Docteur en chimie, M. Charland est un gestionnaire à la retraite de la Division de la recherche sur la qualité de l’air à Environnement Canada. En mars 2022, le ministre de l’Environnement, Benoit Charette, l’avait mandaté pour « brosser un portrait » de la contamination de l’air dans Limoilou, dans la foulée de l’assouplissement de la norme sur le nickel par le gouvernement.
Un phénomène hivernal
Jean-Pierre Charland explique qu’à Québec, les particules fines contribuent à créer ce qu’on appelle le smog hivernal, phénomène qui survient lorsque les vents sont faibles.
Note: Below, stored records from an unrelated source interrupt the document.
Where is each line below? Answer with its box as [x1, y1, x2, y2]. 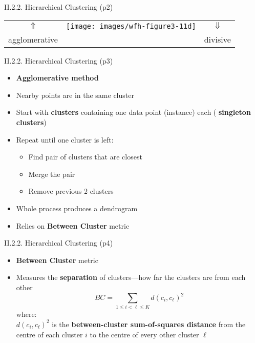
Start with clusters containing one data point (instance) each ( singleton [16, 107, 251, 117]
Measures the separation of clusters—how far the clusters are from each [16, 272, 246, 283]
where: [16, 309, 37, 319]
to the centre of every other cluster [90, 329, 199, 339]
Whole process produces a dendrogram [16, 203, 138, 213]
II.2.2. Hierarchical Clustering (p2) [4, 2, 113, 12]
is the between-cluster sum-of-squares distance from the [52, 318, 246, 329]
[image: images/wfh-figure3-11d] [66, 22, 196, 30]
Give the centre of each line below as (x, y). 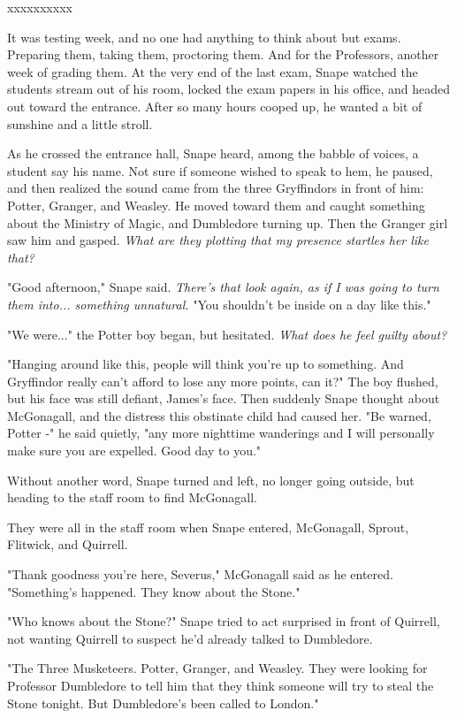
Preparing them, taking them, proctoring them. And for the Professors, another (223, 54)
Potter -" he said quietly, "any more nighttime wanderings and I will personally (221, 433)
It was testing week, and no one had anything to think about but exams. (204, 37)
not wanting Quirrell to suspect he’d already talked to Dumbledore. (190, 638)
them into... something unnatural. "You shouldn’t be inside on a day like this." (219, 304)
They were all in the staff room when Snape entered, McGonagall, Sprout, (208, 527)
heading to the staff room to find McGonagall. (132, 497)
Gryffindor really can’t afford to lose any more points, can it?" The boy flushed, (223, 381)
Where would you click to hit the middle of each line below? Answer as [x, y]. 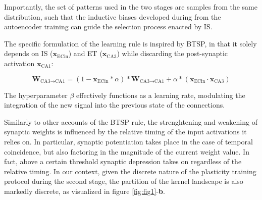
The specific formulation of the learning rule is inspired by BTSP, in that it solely [130, 43]
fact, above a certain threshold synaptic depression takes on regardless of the [123, 161]
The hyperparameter [36, 95]
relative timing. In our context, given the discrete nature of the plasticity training [130, 171]
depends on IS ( [29, 53]
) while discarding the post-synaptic [172, 53]
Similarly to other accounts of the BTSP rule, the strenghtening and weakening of [131, 121]
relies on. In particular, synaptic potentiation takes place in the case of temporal [128, 141]
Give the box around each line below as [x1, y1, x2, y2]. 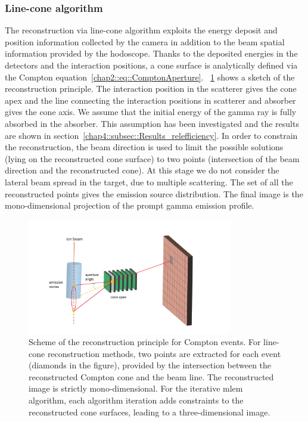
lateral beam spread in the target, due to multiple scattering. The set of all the [5, 175, 293, 188]
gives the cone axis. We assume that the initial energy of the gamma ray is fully [5, 105, 297, 118]
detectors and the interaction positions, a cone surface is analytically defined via [5, 59, 298, 71]
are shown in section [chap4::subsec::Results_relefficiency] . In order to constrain [5, 129, 298, 141]
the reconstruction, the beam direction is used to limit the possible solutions [5, 141, 284, 153]
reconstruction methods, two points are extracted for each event [47, 347, 281, 359]
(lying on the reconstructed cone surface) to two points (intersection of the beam [5, 152, 300, 165]
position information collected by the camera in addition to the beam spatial [5, 35, 285, 48]
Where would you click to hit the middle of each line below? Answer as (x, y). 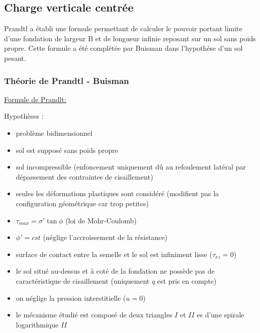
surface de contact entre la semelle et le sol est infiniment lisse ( (114, 254)
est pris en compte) (187, 280)
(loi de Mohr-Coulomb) (101, 220)
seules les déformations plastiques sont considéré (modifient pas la (117, 193)
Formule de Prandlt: (35, 99)
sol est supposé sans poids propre (67, 150)
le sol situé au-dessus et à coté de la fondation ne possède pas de (115, 271)
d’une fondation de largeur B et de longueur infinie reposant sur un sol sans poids (130, 38)
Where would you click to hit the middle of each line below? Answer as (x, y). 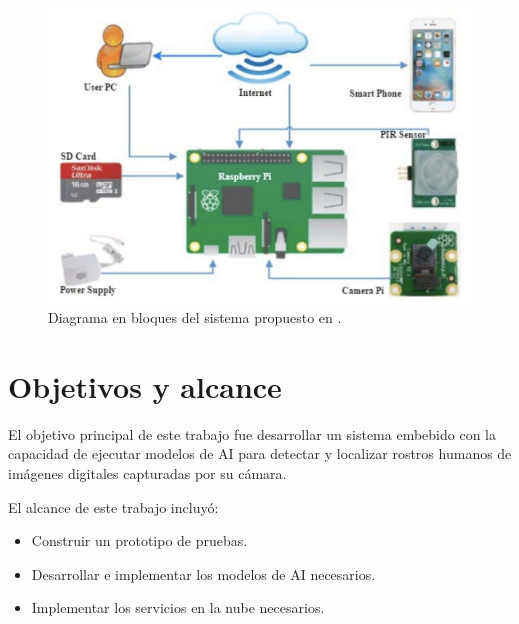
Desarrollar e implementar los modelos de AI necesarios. (203, 573)
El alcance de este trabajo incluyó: (113, 506)
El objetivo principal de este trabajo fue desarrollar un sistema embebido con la (252, 433)
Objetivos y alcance (145, 385)
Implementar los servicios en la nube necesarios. (178, 607)
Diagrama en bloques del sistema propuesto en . (195, 317)
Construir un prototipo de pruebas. (139, 540)
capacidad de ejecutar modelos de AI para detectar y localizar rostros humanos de (260, 453)
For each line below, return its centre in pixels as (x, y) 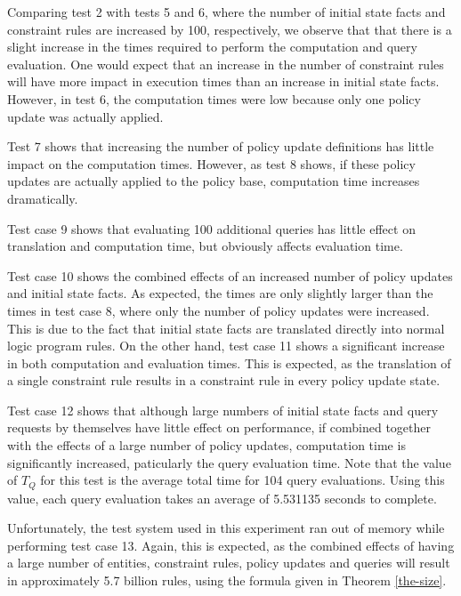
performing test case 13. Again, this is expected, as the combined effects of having (231, 545)
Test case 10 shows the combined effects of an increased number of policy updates (230, 275)
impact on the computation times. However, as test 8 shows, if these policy (211, 163)
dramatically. (43, 198)
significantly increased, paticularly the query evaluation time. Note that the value (229, 462)
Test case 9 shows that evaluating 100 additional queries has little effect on (211, 228)
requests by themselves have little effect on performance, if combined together (219, 427)
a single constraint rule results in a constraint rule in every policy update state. (224, 380)

En 2021, la Capitale-Nationale est la région à avoir vécu le plus grand nombre de journées de smog au Québec, soit 15. Si les chercheurs pensent que le chauffage au bois est en cause, c’est en raison des progrès faits par Montréal en la matière.
En 2009, la métropole a adopté un règlement bannissant l’installation de tout nouvel appareil à combustible solide, à l’exception des appareils à granules dotés d’une certification environnementale. D’autres restrictions ont suivi. Et en 2021, on recensait deux fois moins de jours de smog à Montréal qu’à Québec, et les chercheurs pensent que cela découle en bonne partie des nouvelles règles.
Québec s’est aussi engagé à sévir en la matière, mais sa réglementation n’entrera pas en vigueur avant 2026.
Serait-il opportun de devancer le programme ? Le chercheur estime qu’il ne lui appartient pas de le dire. Quels types d’installations sont en cause exactement ? L’étude ne fournit pas de détails là-dessus, mais indique que les installations plus anciennes risquent d’être plus polluantes. « J’encouragerais les gens à s’informer auprès de la Ville pour le savoir, signale-t-il. Je leur conseillerais aussi de faire inspecter leur appareil et peut-être aussi d’avoir un horaire d’entretien périodique de leur cheminée. »
Un contaminant parmi d’autres
L’été, les épisodes de smog auraient d’autres responsables, tels le débit des autoroutes, les camions routiers et les activités ferroviaires, avance le rapport présenté cette semaine.
Car les particules fines cohabitent avec d’autres contaminants de l’air dans Limoilou, tels le nickel en provenance du port et le dioxyde d’azote issu de la circulation automobile sur les autoroutes aux alentours.
Serait-on préoccupé par ces particules fines si elles étaient les seules à nuire à la qualité de l’air de Limoilou ? Peut-être moins, concède M. Charland.
Par ailleurs, les particules fines ne se dispersent pas de la même façon dans le quartier que le nickel qu’on retrouve en plus grande concentration à l’Est, à proximité du port, mentionne-t-il. « C’est une source qui est pas mal diffuse. Donc, ça risque de toucher pas mal tout le quartier. »
Quant à savoir ce que les résidents de Limoilou peuvent faire pour s’en prémunir, l’auteur du rapport leur suggère de se garder informés. Notamment via le programme Info-Smog du ministère de l’Environnement. « Les gens de Limoilou sont très mobilisés », ajoute-t-il. Depuis l’an dernier, la plateforme citoyenne RevolvAIR permet de documenter la qualité de l’air grâce à 75 capteurs distribués aux quatre coins du quartier.
Une autre étude de la Direction régionale de la santé publique doit paraître à ce sujet au printemps.